Speed, reliability and consistency are what Potter thinks makes RoboBar the perfect employee.
"If you look at just the pouring of drinks," he said, "there's about a 20 percent loss of inventory due to mispours, over-pours, free drinks and that kind of stuff."
RoboBar, he says, can save bar and restaurant owners significant amounts of money on inventory, but also because this employee doesn't require benefits, breaks and has no friends to give drinks away to.
It's a point that's not lost on Tim Gleason, general manager of New York's trendy China Club nightclub.
"Sure you could save money on theft, and inventory and stuff like that," said Gleason. "But even so, it wouldn't be something we'd be interested in because in the service industry -- especially now -- customers have very high expectations and I just don't think they'd feel good about getting their drinks this way."
Gleason, who's been in the bar and restaurant industry for the past 30 years, says there's a place for RoboBar, but it's not in high-end establishments like his.
Taylor Rau, editor of Nightclub and Bar magazine, thinks RoboBar is the natural progression of the bar and restaurant industry using technology to bring in business and keep it.
"Portion control, touch screen POS [point of sale]," he said, "all of these things are evolving very, very rapidly and owners are always asking, 'How can we use technology to get people into the club and out of the home?' "
Rau says despite being able to envision bars and clubs across the country where RoboBar is a welcomed and novel addition to the staff, people will still always want a human to interact with.
"You want to flirt with the beautiful bartender or you want to say, 'Please make this drink a little heavy' or, 'Make it a little light' or, 'Gimme two cubes,'" he explained. "There are too many twists to quality service."
Bookman agrees that places like airports and maybe some theme restaurants could benefit from RoboBar, but in a club or bar -- at least in New York City -- he says it just won't work.
"In a club where you're paying $9, $12 for a drink I can't imagine anyone feeling comfortable getting a drink from a machine," he said.
For now, you won't be able to find RoboBar serving up drinks at your favorite watering hole; only two units have been sold and both are primarily being used at trade shows and to entertain guests of their corporate owners.

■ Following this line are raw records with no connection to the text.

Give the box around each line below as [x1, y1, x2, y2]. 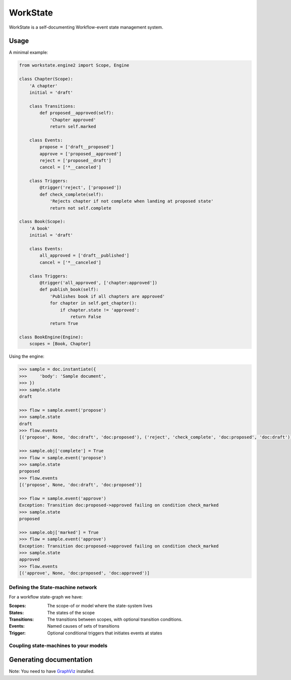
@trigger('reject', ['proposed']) [39, 185, 122, 190]
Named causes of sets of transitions [47, 623, 120, 629]
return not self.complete [49, 205, 112, 211]
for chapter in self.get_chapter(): [49, 300, 137, 306]
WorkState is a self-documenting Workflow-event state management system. [9, 24, 163, 30]
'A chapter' [29, 83, 58, 88]
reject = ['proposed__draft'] [39, 158, 112, 163]
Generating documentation [9, 656, 93, 664]
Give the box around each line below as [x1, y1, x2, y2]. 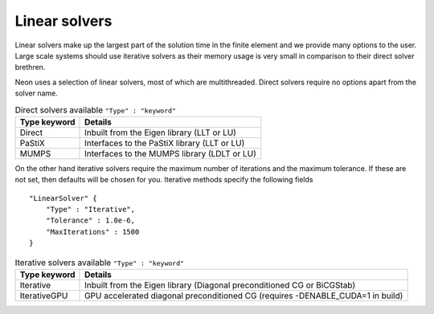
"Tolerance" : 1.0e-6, [45, 216, 136, 225]
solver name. [14, 88, 58, 98]
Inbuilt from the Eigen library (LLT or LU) [84, 127, 237, 138]
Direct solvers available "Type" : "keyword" [14, 104, 177, 116]
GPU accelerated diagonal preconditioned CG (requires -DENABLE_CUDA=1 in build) [84, 290, 403, 301]
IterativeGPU [19, 290, 68, 301]
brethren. [14, 63, 46, 72]
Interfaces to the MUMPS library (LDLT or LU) [84, 148, 257, 159]
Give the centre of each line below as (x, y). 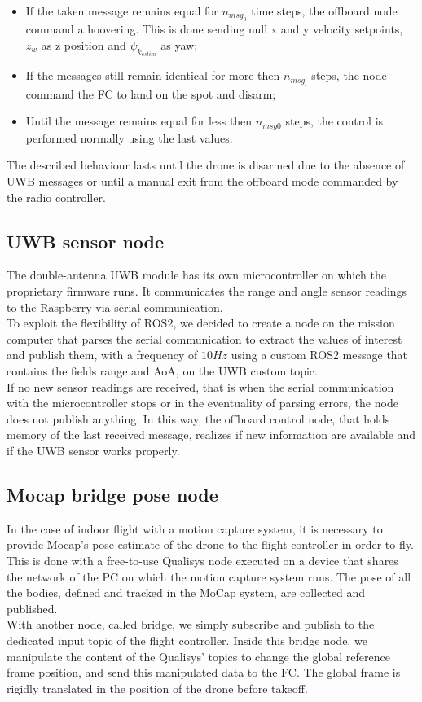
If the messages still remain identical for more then (153, 75)
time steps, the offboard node (324, 11)
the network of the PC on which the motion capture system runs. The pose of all (209, 576)
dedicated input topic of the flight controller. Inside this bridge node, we (187, 640)
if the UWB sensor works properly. (93, 450)
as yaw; (179, 45)
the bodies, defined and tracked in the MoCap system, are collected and (186, 592)
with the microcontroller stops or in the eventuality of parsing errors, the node (202, 403)
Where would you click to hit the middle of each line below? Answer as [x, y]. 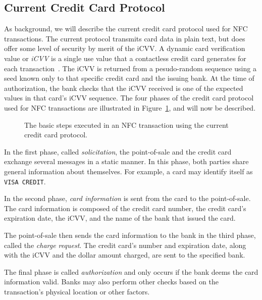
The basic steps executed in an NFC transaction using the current [126, 124]
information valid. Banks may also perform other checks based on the [111, 282]
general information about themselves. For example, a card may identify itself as [128, 171]
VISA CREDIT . [25, 181]
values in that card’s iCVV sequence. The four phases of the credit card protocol [129, 98]
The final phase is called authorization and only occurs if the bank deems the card [131, 271]
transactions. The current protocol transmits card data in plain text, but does [125, 38]
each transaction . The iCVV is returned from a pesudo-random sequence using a [130, 68]
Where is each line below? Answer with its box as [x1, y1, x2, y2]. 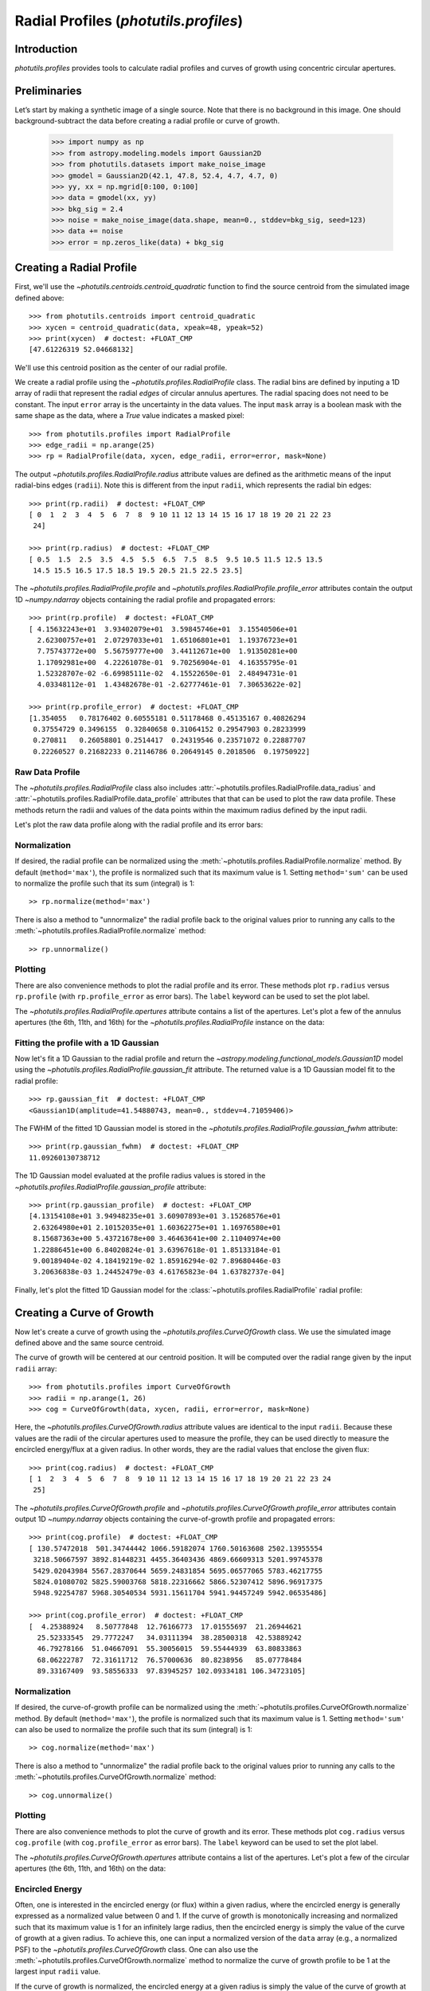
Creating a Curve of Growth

At $150,000 for the "entertainment" model and $200,000 for the "service" model, they likely won't be flying off shelves this holiday season.
But, Potter says, they will be featured prominently in an upcoming chain of theme restaurants due to open next October -- though he couldn't reveal the franchise's name.
In general, Potter sees RoboBar as the next step in the evolution of robots as they become everyday helpers like the robotic vacuum cleaner Roomba.
I think robots in general are coming off of the factory floors and into our everyday lives," he said. "There's more and more computer intelligence being put into devices like robots that are making them more useful."